Q2 2017: Center Stage: Fed Reserve Balance Sheet
Through the first half of 2017, financial markets posted solid returns across the board. As of June 30, the S&P 500 Index was up over 8%, while the Russell 2000 Small-cap Index was up 5%. International markets, which underperformed the US markets for the past few years, have generated strong returns in 2017. The broadly followed EAFE Index, a stock market index that measures the equity market performance of developed markets outside of the US & Canada, surged over 13% to start the year.

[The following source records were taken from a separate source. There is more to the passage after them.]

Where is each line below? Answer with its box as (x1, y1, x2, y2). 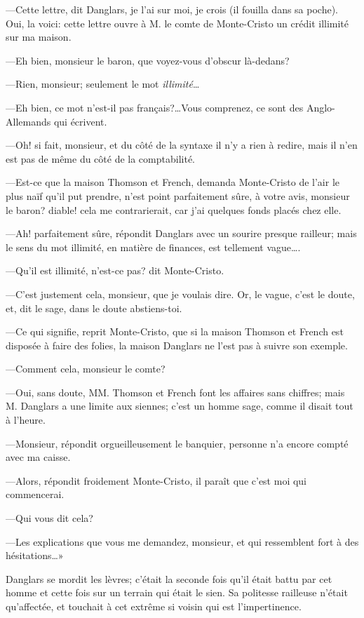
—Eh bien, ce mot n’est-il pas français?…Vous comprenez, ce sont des (6, 100, 304, 114)
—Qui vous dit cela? (6, 511, 93, 525)
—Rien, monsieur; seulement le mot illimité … (6, 76, 200, 91)
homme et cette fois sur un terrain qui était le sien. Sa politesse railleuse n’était (6, 585, 348, 600)
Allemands (6, 114, 51, 128)
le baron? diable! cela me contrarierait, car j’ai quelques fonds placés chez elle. (6, 202, 342, 217)
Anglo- (306, 100, 335, 114)
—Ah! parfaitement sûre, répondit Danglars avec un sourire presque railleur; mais (6, 226, 357, 241)
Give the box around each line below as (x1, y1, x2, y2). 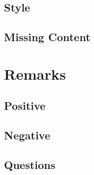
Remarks (4, 63, 66, 84)
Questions (4, 156, 56, 172)
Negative (4, 127, 51, 143)
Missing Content (4, 29, 91, 45)
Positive (4, 98, 46, 113)
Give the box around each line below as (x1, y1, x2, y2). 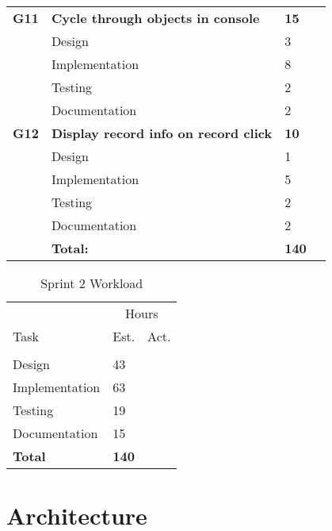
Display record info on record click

Investors attribute the rally in the US and abroad to improving economies, stronger corporate earnings, and continued support from central banks. Europe in particular has been the beneficiary of stronger-than-expected economic conditions. A sentiment reading of Eurozone businesses and consumers released last month jumped to its highest level since before the financial crisis. In the US, solid earnings growth and rising business optimism have been central underpinnings of the stock market’s year to date performance.
The question for stock investors going forward is whether the strong first six months will give way to a choppier second half. High stock valuations and low volatility this year have prompted concerns that investor complacency is setting in. The S&P 500 now trades at about 18 times projected earnings over the next 12 months, which is near its highest level in 13 years. Given lofty valuation levels, and the fact that the Federal Reserve is pumping the brakes by tightening monetary policy, investors should perhaps keep expectations modest for the balance of the year.
The Federal Reserve raised its benchmark federal funds rate again in June, the third rate hike in the last three quarters. The recent rate hike lifted the federal funds rate to a range between 1% and 1.25%. Despite the Fed’s interest rate increases, longer-term interest rates have remained subdued. The 10-year Treasury bond currently yields 2.29%, up from recent low of 2.15% but below the 2.64% annual high set in March.
The more significant announcement from the Federal Reserve centered on its plans to start reducing the size of its balance sheet this year. In a document released at its June meeting, Fed officials outlined separate paths for shrinking Treasury bonds and mortgage-backed assets in its portfolio. Initially, the Fed would allow $6 billion of Treasury securities to roll off its balance sheet monthly as they mature. That amount would rise by $6 billion every three months over the course of year, at which point the central bank will be rolling off $30 billion in Treasury bonds each month. The Fed said it would reduce its mortgage-backed assets more slowly, at a rate of $4 billion a month, with the caps rising by $4 billion every three months until reaching $20 billion a month. The Fed did not give a specific date for when they would enact this plan, rather stating that the moves would begin later this year, “once normalization of the level of the federal-funds rate is well underway.”
Three rounds of asset purchases, known as quantitative easing or “QE”, swelled the Fed’s portfolio to $4.5 trillion in the years following the financial crisis. The Fed’s portfolio has been shrinking as a share of gross domestic product since 2014, when it stopped adding to its holdings but continued to reinvest the proceeds of maturing assets to maintain the portfolio’s size. Fed officials want the balance sheet winddown to run quietly in the background, meaning they are unlikely to adjust it from one meeting to the next barring a shock to the economy.
By clearly articulating their intentions, the Federal Reserve is attempting to avoid a repeat of the costly 2013 “taper tantrum,” when investor concerns over the Fed’s decision to slow down asset purchases triggered market turmoil, including a sharp increase in Treasury yields. At her press conference following the announcement, Federal Reserve chairwoman Janet Yellen stated: “The plan is one that is consciously intended to avoid creating market strains.”
One potential complication for the Fed is if Congress fails to raise the US government’s borrowing limit by the Fed’s September meeting. Failure to act would likely cause increased market volatility, which would push the Fed to proceed more cautiously. Currently, it is estimated that the Treasury Department will deplete its cash reserves by early October. Fed officials could ready their portfolio runoff plan but set an effective start date that initiates it after any debt-limit standoff has been resolved.
Another complication is the uncertainty over who will head the Federal Reserve next year. Janet Yellen’s term as chair expires in February 2018, and President Donald Trump hasn’t indicated whether he would nominate her to a second term or replace her. Given this uncertainty, launching the balance-sheet reduction plan in September would afford Yellen an opportunity to initiate it well ahead of any potential leadership transition.
While there are many moving parts and potential diversions, we do expect that the Federal Reserve will not hike again in September and will instead focus on enacting its balance sheet reduction plan. Once in place, the Fed will likely hold off further rate hikes, opting instead to wait and see how their balance sheet reduction plan is affecting markets. This will likely cause the yield curve to “steepen”–longer-term rates should rise while short-term rates remain anchored. This would represent a more attractive investment opportunity for fixed income investors; in the meantime, caution is advised as we enter uncharted waters.